Мать вспоминала: «Было время светлых встреч, было бедно и весело. Вечерами в избе-читальне пели песни, читали стихи. Отец под гитару пел замечательно, он ведь мальчишкой еще пел в церковном хоре, это ему пригодилось. Вот склонит свою голову над струнами… У него были удивительные волосы, цвета сена, жесткие, густые – их не брала расческа. В детстве, на спор, его даже поднимали от земли за волосы старшие братья. Он был красив, обаятелен, за словом в карман не лез, в любой компании с ним было весело, интересно. Да и друзья его были – как на подбор, два Гавриила: один – музыкант-самородок, выучился сам, по слуху, и без всяких нот мог играть на любом инструменте, исполнял даже классическую музыку, ну а второй стал потом знаменитым писателем».
Вполне понятно: на такого парня не могла не обратить внимания приезжая девушка.

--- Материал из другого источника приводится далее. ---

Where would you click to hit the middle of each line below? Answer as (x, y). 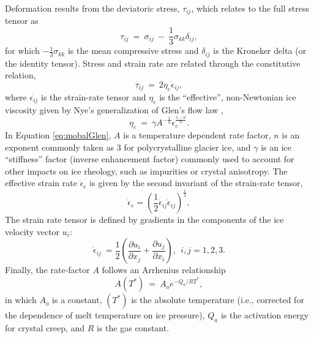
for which (22, 51)
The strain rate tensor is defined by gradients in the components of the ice (144, 220)
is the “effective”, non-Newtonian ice (228, 96)
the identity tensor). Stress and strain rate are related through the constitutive (153, 63)
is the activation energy (265, 315)
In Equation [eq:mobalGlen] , (58, 134)
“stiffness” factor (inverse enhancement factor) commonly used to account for (150, 159)
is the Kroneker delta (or (260, 51)
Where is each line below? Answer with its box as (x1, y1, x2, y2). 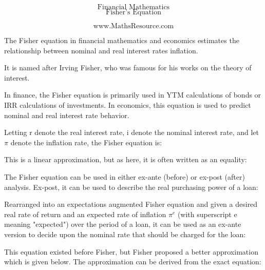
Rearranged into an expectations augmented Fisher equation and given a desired (4, 199, 258, 209)
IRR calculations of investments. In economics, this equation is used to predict (4, 99, 251, 110)
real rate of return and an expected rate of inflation (4, 208, 166, 219)
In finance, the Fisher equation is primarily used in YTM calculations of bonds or (4, 89, 261, 100)
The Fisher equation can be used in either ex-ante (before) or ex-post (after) (4, 171, 245, 182)
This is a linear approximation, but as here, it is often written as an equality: (4, 154, 247, 165)
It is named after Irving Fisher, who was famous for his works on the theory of (4, 62, 252, 73)
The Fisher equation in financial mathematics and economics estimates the (4, 35, 239, 45)
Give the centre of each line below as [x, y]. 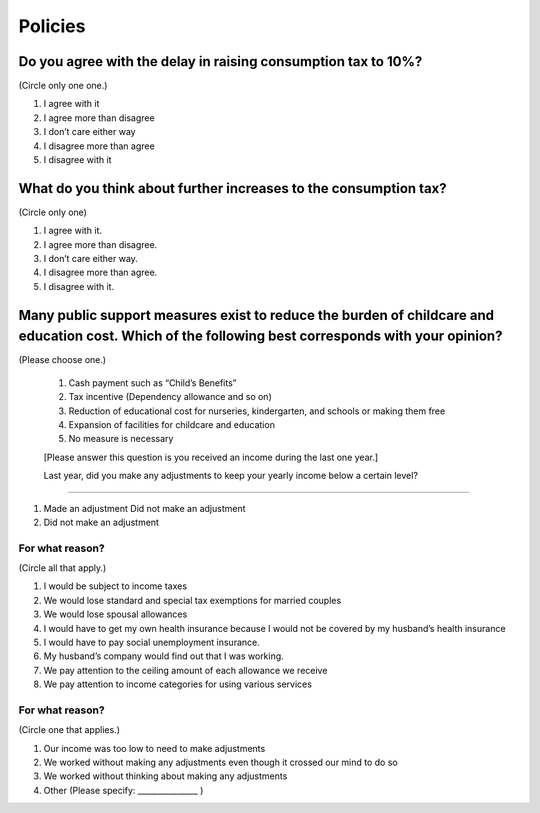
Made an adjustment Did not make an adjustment [144, 508]
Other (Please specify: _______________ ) [123, 790]
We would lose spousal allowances [115, 614]
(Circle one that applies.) [69, 730]
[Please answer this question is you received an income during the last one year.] [211, 457]
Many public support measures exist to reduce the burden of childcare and [256, 315]
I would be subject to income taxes [115, 586]
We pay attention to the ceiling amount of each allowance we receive [185, 670]
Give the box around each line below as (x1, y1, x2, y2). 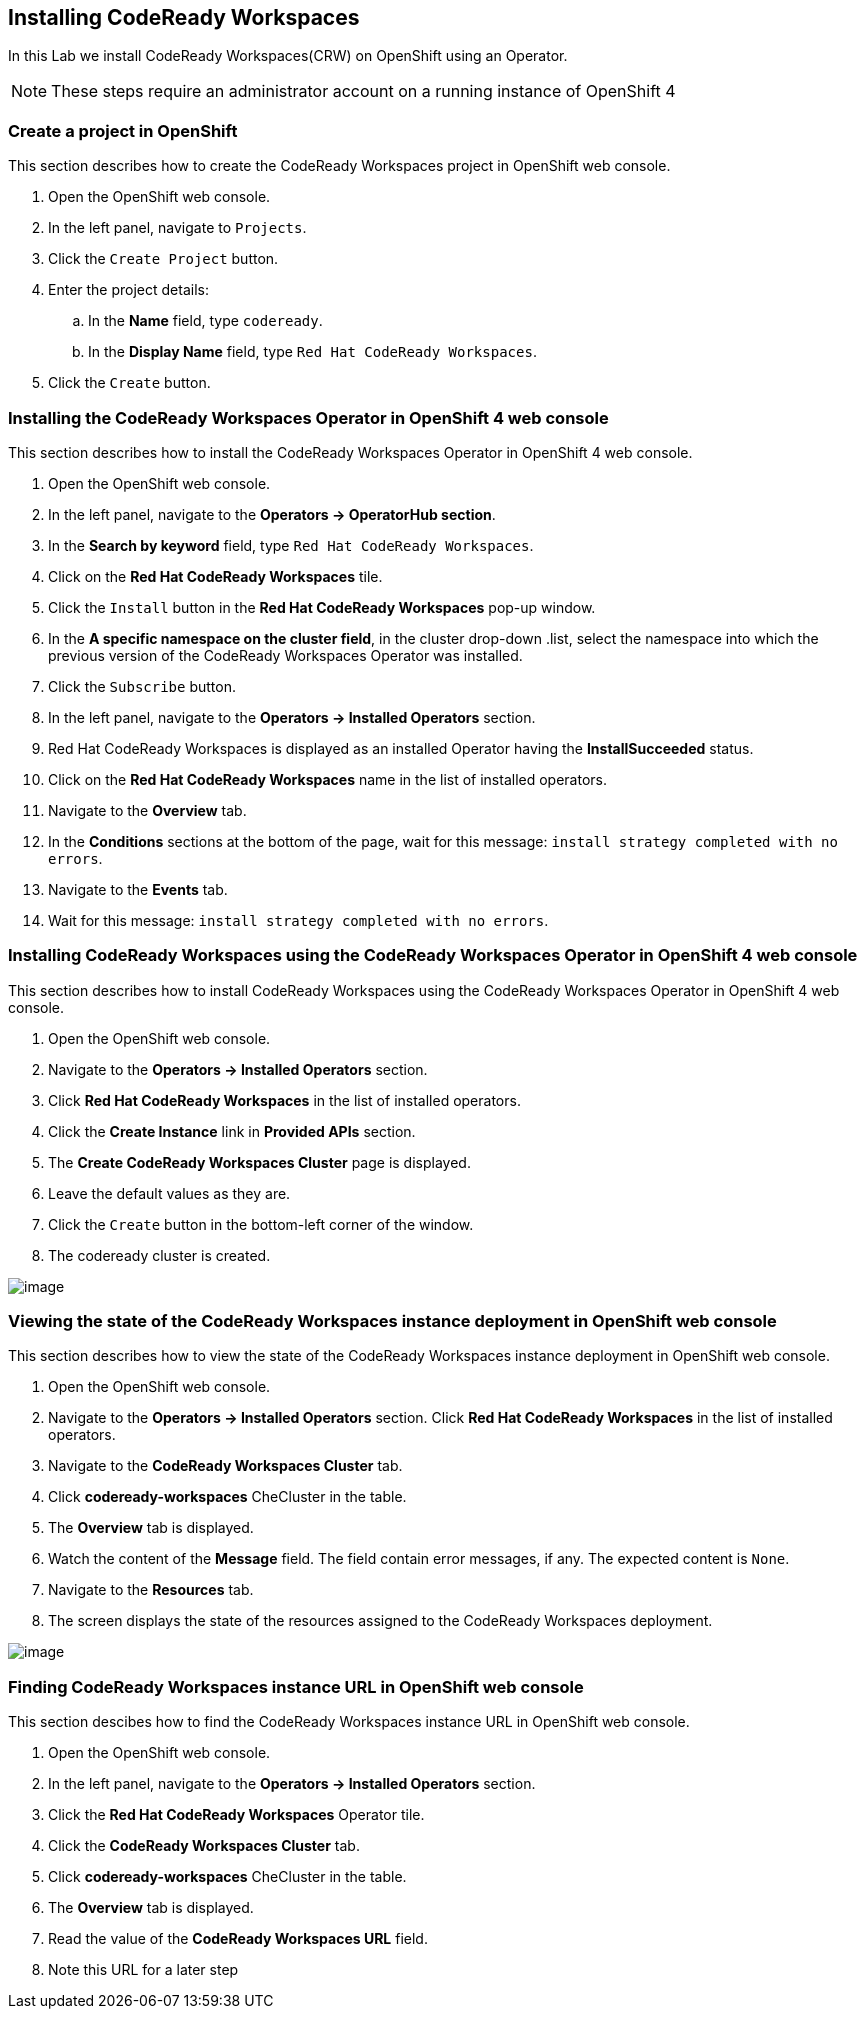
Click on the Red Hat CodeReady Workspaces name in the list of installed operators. (48, 770, 607, 788)
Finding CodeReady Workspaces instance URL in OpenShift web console (8, 1676, 584, 1697)
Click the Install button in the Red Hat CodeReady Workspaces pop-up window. (48, 598, 596, 616)
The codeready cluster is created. (48, 1246, 271, 1264)
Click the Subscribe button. (48, 677, 236, 695)
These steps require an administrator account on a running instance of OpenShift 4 (51, 81, 676, 102)
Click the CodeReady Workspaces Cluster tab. (48, 1837, 360, 1855)
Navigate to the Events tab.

Теперь, когда я, будучи старше их, тогдашних, пытаюсь вообразить себе их деревенские посиделки, драмкружок, песни, танцы, свидания и разговоры – у меня это плохо получается. И прежде всего, конечно, потому, что подробности, как расцветала их любовь, знали только они двое, и эта тайна навсегда останется невысказанной.
Село наше старинное, первые поселенцы появились еще во время царствования Алексея Михайловича, когда по соседству, по Дону и Хопру, ставились казачьи городки для защиты южных границ Московского государства от набегов крымских татар. Теперь уж не бывает такого: я родился там же, где родились мой отец, отец моего отца, где жил прадед и его предки. И первый год жизни прошел под отчим кровом. Дед и бабка, двое их сыновей с женами, в это время, перед самой войной, жили в избе, поставленной прадедом Аггеем Северьянычем в 1885 году. По наущению родителя, мой дед – будучи в тот момент пацаном – подложил по углам под нижний венец сруба по медному пятаку на счастье.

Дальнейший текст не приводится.